If your smb.conf has a "wins server" directive pointing at a wins server in your network, then step (i) will work without restarting winbind.
Comment 1 Volker Lendecke 2018-09-07 09:44:06 UTC
We call a wins server dead for 10 minutes. Can you try a "net cache flush" between h) and i)?
Comment 2 Andreas Hasenack 2018-09-10 13:35:47 UTC
Note that when a wins server is specified in smb.conf, this problem does not happen.

So without a wins server in smb.conf, i.e., using only broadcast name resolution, calling "net cache flush" has no visible effect.

Please note the sequence of events:
- NIC has no IP
- winbind starts
- name resolution via broadcast fails (expected)
- NIC gets an IP
- name resolution via broadcast still fails (unexpected)
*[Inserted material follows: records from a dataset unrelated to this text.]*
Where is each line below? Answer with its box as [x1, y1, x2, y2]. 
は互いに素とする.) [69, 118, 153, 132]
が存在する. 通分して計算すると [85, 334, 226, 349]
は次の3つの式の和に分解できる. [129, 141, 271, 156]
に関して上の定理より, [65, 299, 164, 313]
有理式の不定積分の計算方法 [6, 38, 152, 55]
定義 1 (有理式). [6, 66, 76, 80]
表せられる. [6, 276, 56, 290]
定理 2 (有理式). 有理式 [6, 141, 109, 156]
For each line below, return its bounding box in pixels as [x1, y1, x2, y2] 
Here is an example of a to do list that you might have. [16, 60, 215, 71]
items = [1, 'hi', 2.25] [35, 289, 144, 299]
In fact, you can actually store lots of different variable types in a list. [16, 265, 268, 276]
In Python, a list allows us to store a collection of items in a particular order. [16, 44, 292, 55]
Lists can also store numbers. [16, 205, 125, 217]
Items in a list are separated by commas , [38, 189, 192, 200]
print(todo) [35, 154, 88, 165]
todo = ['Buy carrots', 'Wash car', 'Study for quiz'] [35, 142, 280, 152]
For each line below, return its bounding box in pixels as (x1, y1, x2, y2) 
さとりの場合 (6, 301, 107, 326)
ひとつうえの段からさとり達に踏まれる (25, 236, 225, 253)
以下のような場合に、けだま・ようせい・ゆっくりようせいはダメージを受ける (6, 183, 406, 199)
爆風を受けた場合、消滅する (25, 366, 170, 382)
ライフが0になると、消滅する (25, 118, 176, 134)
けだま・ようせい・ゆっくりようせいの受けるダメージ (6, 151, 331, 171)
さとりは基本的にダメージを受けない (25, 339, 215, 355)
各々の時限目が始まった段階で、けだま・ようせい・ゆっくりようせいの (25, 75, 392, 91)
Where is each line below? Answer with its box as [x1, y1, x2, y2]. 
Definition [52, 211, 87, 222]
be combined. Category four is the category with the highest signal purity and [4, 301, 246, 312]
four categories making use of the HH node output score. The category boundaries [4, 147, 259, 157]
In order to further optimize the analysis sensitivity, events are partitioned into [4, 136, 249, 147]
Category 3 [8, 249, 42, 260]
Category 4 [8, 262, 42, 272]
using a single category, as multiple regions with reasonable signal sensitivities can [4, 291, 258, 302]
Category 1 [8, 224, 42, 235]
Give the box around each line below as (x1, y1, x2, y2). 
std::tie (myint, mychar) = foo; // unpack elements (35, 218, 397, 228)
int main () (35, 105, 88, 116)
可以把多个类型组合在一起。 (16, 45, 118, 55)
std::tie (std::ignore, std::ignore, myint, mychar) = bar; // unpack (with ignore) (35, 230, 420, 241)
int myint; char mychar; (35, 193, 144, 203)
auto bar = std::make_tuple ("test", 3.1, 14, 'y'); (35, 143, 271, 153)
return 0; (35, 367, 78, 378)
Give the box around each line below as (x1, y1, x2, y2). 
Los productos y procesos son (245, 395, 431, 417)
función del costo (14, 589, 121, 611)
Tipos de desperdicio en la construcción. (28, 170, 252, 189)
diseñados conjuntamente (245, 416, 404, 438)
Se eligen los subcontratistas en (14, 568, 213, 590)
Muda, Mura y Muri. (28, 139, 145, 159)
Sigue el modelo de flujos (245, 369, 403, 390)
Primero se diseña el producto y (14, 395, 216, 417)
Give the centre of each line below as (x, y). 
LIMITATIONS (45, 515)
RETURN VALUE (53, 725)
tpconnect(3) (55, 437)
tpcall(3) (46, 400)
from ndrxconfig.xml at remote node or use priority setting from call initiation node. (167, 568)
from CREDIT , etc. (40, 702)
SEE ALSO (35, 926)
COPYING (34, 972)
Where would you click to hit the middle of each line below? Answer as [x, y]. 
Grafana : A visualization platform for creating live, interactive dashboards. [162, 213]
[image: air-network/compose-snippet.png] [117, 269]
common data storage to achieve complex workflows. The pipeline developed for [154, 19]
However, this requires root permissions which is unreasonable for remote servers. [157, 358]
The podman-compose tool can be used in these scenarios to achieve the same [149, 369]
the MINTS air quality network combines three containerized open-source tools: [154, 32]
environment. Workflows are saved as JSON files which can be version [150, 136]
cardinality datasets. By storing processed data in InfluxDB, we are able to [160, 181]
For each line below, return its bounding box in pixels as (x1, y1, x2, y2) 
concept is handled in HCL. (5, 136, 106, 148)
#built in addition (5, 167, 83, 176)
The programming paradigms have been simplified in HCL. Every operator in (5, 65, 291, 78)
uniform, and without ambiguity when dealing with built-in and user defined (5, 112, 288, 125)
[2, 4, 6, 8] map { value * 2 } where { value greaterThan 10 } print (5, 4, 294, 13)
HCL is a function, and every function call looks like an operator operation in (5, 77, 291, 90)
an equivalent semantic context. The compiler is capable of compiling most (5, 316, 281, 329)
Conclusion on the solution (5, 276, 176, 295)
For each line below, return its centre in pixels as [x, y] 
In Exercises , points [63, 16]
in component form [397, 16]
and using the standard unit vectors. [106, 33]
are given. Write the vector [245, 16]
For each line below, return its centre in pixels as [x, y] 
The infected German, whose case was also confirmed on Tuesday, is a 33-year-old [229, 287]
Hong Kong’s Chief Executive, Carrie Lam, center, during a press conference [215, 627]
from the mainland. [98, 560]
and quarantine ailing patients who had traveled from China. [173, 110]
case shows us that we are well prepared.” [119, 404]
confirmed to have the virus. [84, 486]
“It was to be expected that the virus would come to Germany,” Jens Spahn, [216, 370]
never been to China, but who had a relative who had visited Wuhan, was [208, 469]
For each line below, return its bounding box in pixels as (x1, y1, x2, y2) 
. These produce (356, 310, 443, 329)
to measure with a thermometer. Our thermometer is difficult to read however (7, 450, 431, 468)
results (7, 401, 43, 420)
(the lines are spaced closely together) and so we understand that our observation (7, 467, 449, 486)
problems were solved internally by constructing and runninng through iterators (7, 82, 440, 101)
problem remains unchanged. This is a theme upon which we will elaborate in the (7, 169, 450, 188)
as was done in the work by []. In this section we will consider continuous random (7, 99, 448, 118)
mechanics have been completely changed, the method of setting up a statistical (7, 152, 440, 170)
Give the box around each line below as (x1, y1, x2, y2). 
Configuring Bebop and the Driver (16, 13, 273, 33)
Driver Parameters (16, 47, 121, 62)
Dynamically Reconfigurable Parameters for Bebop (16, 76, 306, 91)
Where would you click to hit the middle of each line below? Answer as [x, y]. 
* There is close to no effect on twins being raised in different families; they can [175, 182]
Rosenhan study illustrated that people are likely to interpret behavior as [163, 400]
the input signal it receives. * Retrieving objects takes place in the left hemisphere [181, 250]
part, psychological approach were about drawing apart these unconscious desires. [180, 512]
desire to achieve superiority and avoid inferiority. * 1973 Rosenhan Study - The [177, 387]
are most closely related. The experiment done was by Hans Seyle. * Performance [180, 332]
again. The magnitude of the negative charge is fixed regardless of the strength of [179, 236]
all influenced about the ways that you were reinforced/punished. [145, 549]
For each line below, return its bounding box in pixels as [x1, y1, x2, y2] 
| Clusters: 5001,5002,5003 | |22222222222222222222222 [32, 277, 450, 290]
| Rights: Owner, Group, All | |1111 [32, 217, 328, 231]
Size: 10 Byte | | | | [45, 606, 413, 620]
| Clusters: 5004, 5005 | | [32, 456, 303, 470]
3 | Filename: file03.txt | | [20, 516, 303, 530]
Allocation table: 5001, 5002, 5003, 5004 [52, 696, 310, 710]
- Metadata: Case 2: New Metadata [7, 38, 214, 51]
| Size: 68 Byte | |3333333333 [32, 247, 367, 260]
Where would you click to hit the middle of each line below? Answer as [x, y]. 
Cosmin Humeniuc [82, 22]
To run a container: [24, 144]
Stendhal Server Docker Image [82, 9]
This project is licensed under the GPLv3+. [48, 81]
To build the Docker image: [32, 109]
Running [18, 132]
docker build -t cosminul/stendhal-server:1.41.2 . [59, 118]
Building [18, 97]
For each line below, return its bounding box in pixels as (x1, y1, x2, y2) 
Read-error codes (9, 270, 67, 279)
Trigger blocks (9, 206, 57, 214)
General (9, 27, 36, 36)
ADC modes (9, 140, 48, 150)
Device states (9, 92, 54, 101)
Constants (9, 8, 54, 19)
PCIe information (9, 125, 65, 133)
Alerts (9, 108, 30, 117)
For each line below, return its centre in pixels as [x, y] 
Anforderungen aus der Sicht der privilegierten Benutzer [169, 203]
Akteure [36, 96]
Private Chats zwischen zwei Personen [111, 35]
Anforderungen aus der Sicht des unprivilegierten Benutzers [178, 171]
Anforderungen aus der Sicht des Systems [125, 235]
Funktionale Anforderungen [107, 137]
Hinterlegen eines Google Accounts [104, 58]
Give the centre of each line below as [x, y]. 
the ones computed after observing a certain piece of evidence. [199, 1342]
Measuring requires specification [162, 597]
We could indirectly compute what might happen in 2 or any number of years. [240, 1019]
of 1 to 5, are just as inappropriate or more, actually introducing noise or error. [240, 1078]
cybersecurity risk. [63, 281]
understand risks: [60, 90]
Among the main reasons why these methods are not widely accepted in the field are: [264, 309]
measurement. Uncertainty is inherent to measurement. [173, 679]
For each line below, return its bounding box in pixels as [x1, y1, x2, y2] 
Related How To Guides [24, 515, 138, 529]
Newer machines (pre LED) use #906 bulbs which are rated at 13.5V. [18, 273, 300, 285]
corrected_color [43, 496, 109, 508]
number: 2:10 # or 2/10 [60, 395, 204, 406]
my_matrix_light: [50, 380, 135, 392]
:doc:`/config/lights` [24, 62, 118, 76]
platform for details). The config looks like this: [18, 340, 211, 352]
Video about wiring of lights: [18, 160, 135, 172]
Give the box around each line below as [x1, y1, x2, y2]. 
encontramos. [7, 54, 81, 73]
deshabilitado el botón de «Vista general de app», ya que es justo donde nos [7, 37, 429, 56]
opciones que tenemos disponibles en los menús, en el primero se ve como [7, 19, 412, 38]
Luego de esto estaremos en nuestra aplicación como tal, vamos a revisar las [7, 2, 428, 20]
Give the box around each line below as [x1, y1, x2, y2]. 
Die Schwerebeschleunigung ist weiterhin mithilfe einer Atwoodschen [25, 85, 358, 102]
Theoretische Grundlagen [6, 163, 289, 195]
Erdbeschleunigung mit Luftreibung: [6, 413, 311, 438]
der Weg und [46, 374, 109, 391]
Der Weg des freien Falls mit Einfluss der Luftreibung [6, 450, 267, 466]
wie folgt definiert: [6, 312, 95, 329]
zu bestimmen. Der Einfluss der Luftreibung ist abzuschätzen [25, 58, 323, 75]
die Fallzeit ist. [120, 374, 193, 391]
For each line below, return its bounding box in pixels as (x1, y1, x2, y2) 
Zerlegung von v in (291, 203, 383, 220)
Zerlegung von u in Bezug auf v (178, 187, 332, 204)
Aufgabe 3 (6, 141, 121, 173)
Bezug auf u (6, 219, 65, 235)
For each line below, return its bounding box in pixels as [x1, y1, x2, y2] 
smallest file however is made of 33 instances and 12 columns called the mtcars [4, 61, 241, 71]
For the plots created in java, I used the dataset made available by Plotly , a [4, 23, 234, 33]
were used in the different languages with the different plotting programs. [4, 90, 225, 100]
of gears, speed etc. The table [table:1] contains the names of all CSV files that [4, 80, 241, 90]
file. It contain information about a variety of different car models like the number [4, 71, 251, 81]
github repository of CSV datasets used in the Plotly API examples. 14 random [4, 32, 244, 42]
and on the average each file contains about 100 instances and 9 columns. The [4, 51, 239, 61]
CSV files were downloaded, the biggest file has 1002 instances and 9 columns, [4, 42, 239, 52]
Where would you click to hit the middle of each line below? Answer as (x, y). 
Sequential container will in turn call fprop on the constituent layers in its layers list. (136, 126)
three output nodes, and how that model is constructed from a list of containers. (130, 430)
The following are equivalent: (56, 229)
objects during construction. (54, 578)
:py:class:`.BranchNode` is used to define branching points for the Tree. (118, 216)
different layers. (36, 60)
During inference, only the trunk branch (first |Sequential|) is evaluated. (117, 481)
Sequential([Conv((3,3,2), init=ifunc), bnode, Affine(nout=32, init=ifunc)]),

Here, in this state, the only thing that "fixes" it is a winbind restart. "net cache flush" had no effect.
Comment 3 Volker Lendecke 2018-09-10 13:51:34 UTC
Next try: Can you send a SIGHUP after the network started? This should trigger re-scanning the kernel for network interfaces. If that works, it should be possible to add a netlink listener that triggers the scan whenever interfaces come and go.
Comment 4 Andreas Hasenack 2018-09-10 14:26:44 UTC
That worked. After sending HUP to the parent process, the broadcast name resolution succeeded:

root@bionic-wins:~# ip a show dev ens3
2: ens3: <BROADCAST,MULTICAST> mtu 1500 qdisc noop state DOWN group default qlen 1000
    link/ether 52:54:00:f1:92:89 brd ff:ff:ff:ff:ff:ff

root@bionic-wins:~# ping -c 1 bionic-smb2
ping: bionic-smb2: Temporary failure in name resolution

root@bionic-wins:~# dhclient ens3

root@bionic-wins:~# ps fxaw|grep winbind
 2088 pts/1    S+     0:00      \_ grep --color=auto winbind
 1509 ?        Ss     0:00 /usr/sbin/winbindd --foreground --no-process-group
 1532 ?        S      0:00  \_ /usr/sbin/winbindd --foreground --no-process-group

root@bionic-wins:~# ping -c 1 bionic-smb2
ping: bionic-smb2: Temporary failure in name resolution

root@bionic-wins:~# kill -HUP 1509

root@bionic-wins:~# ping -c 1 bionic-smb2
PING bionic-smb2 (192.168.122.104) 56(84) bytes of data.
64 bytes from bionic-smb2 (192.168.122.104): icmp_seq=1 ttl=64 time=0.833 ms

--- bionic-smb2 ping statistics ---
1 packets transmitted, 1 received, 0% packet loss, time 0ms
rtt min/avg/max/mdev = 0.833/0.833/0.833/0.000 ms
Comment 5 Christian Ehrhardt 2022-06-13 10:23:28 UTC
Hi,
Andreas confirmed back then that the SIGHUB triggered rescan will resolve the issue.

Was there anything added to later versions as a follow on to this or did this fall through the cracks?